- First published in: Jimmy Stewart and his Poems
- Illustrator: Cheryl Gross
- Country: US
- Language: English
- Publisher: Crown Publishers
- Publication date: 1989
- Media type: Hardback
- ISBN: 978-0-517-57382-2

= Beau (poem) =

1989 poem written by James Stewart

"Beau", also known as "I’ll Never Forget a Dog Named Beau", is a poem written by American film and stage actor James Stewart. A tribute to Stewart's deceased pet dog, the poem was first recited on The Tonight Show Starring Johnny Carson in 1981, and later published in the 1989 collection Jimmy Stewart and his Poems.

==Background==
James Stewart owned a "willful but beloved" Golden Retriever named Beau, of whom he was extremely fond. Beau slept in the corner of Stewart's bedroom, but would often crawl onto the bed between Stewart and his wife Gloria. Stewart recalled, "he was up there because he wanted me to pat his head, so that’s what I would do. Somehow, my touching his hair made him happier, and just the feeling of him laying against me helped me sleep better."

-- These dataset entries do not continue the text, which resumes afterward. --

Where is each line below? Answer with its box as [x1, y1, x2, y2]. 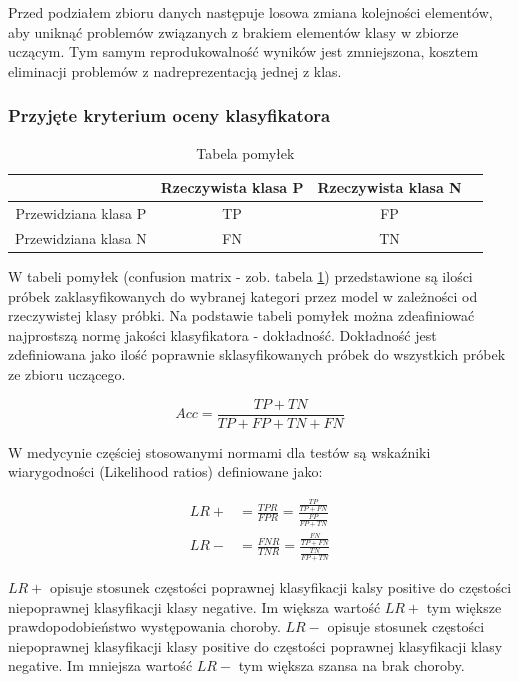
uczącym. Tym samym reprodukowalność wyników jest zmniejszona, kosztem [8, 41, 479, 62]
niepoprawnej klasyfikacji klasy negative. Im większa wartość [8, 596, 381, 617]
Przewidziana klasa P [15, 203, 147, 224]
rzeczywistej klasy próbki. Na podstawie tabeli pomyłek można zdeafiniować [8, 305, 475, 326]
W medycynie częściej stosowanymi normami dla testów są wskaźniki [8, 441, 431, 462]
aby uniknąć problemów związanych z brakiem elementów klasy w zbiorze [8, 21, 459, 42]
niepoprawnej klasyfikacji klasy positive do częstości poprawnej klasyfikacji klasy [8, 635, 503, 656]
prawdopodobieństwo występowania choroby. [8, 616, 281, 637]

While shooting a movie in Arizona, Stewart received a phone call from Dr. Keagy, his veterinarian, who informed him that Beau was terminally ill, and that Gloria sought his permission to perform euthanasia. Stewart declined to give a reply over the phone, and told Keagy to "keep him alive and I'll be there." Stewart requested several days' leave, which allowed him to spend some time with Beau before granting the doctor permission to euthanize the sick dog. Following the procedure, Stewart sat in his car for ten minutes to clear his eyes of tears. Stewart later remembered:After [Beau] died there were a lot of nights when I was certain that I could feel him get into bed beside me and I would reach out and pat his head. The feeling was so real that I wrote a poem about it and how much it hurt to realize that he wasn’t going to be there any more.

==The Tonight Show Starring Johnny Carson==
"Beau" was first recited on an episode of The Tonight Show Starring Johnny Carson on July 28, 1981. Ed McMahon later described the poem itself as "forgettable", but added that both he and Johnny Carson, a couple of "maudlin mutt mourners", were nevertheless moved to tears by Stewart's passionate delivery.